Thu, 09 Jan 2003

Media is not sympathetic to me: Megawati

The Jakarta Post, Jakarta

President Megawati Soekarnoputri complained on Wednesday over what she called unbalanced reports by the national media regarding the increase in utility rates.

Venting her irritation at the media, Megawati said that newspapers and television stations had always misunderstood her decisions and turned facts upside down.

"The media is not sympathetic to me, they always perceive my words wrongly and every time they do that I just sigh," said Megawati, adding that such reporting had resulted in damaging public opinion against her administration.

Megawati was speaking in front of participants of a national meeting of the state ministry for information and telecommunications.

"I cannot say whether I have to be concerned or not whenever I see news reports, about what kind of country we have," she said.

According to Megawati, the media had exaggerated stories against her as had happened again following the hike in utility rates.

Critics have slammed Megawati for not explaining her policies to the public at large, particularly the reasons behind the decision to raise telephone and electricity charges and reduce the fuel subsidy simultaneously.

She was also roundly criticized last year when she failed to address the nation and explain her decisions in dealing with terrorist groups following the deadly bombing in Bali last Oct. 12.

Even her own political party, the Indonesian Democratic Party of Struggle (PDI Perjuangan), had warned her to be more articulate in explaining her policies to the public.

Megawati is known for her silence as she rarely speaks to the public or gives time to reach out to the people to explain her decisions.

Her administration has no official spokesperson and she has always assigned her aides to explain her policies to the public.

The government raised electricity and telephone charges on Jan. 1 and reduced the fuel subsidy to finance its 2003 budget. However, few people understand the rationale behind her decision as she and her Cabinet ministers have failed to explain the policies to the public.

"Of course I cannot accept it when people wreck our national flag and burn effigies of Pak Hamzah and I. When did our country begin to be so impolite?" Megawati asked.

Similar complaints were also voiced by chief expert of the coordinating ministry for the economy Mahendra Siregar, saying that the media had been reporting the hike in an unbalanced way.
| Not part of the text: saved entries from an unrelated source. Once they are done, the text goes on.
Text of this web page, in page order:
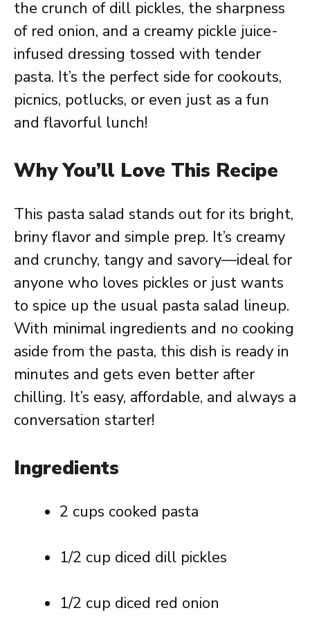
the crunch of dill pickles, the sharpness
of red onion, and a creamy pickle juice-
infused dressing tossed with tender
pasta. It’s the perfect side for cookouts,
picnics, potlucks, or even just as a fun
and flavorful lunch!
Why You’ll Love This Recipe
This pasta salad stands out for its bright,
briny flavor and simple prep. It’s creamy
and crunchy, tangy and savory—ideal for
anyone who loves pickles or just wants
to spice up the usual pasta salad lineup.
With minimal ingredients and no cooking
aside from the pasta, this dish is ready in
minutes and gets even better after
chilling. It’s easy, affordable, and always a
conversation starter!
Ingredients
2 cups cooked pasta
1/2 cup diced dill pickles
1/2 cup diced red onion
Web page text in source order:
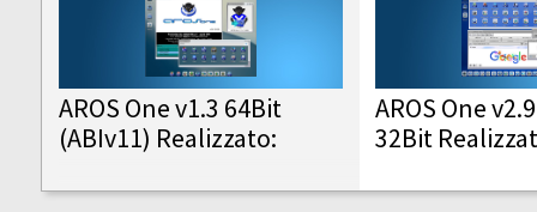
AROS One v1.3 64Bit
(ABIv11) Realizzato:
AROS One
32Bit
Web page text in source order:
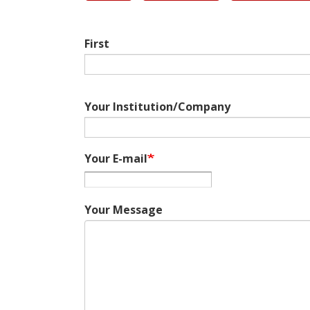
First
Your Institution/Company
Your E-mail
Your Message
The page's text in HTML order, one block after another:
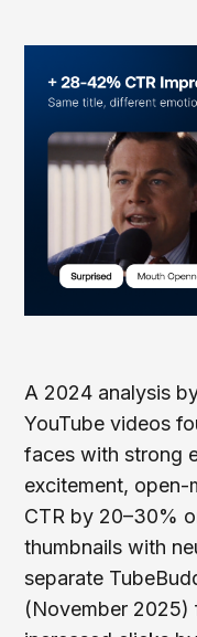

"The idea that all subsidies have been reduced at once is prevalent in the press and that I have to complain about," Mahendra said.
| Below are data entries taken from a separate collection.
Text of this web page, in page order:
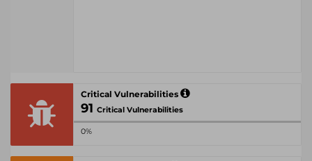
Critical Vulnerabilities
91 Critical Vulnerabilities
0%
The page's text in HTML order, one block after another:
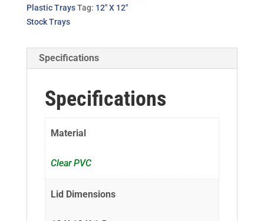
Plastic Trays Tag: 12" X 12"
Stock Trays
Specifications
Specifications
Material
Clear PVC
Lid Dimensions
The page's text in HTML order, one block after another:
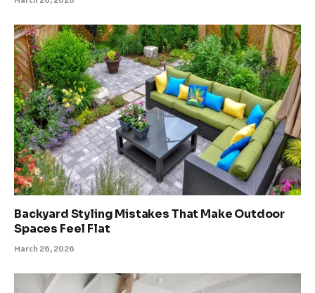
Backyard Styling Mistakes That Make Outdoor
Spaces Feel Flat
March 26, 2026
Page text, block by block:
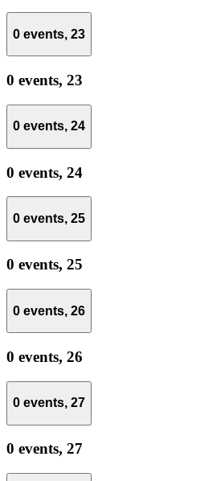
0 events, 23
0 events, 23
0 events, 24
0 events, 24
0 events, 25
0 events, 25
0 events, 26
0 events, 26
0 events, 27
0 events, 27

"With regards to the fuel subsidies alone this is the third time they have been reduced, it has not been in one big block as the press is so eager to insinuate. That impression is wrong," he added.

Meanwhile, Hamzah said on Wednesday the government would not reverse its policy on the increase in fuel prices and electricity and telephone rates without a signal from the House of Representatives.

"The House has the power to decide the state budget ... if it considers the hike too burdensome to the people, we are open minded," he told reporters after granting a donation to the West Lampung administration to help villages recover from floods and landslides.

Hamzah expressed confidence that the current opposition over the price hikes was merely due to psychological factors or fear that the prices of basic commodities would increase following the hike in utility rates.

Therefore, he said, plans to set up a caucus among legislators to summon the government over the increase in utility rates and to use its investigative rights against the policy, was not necessary.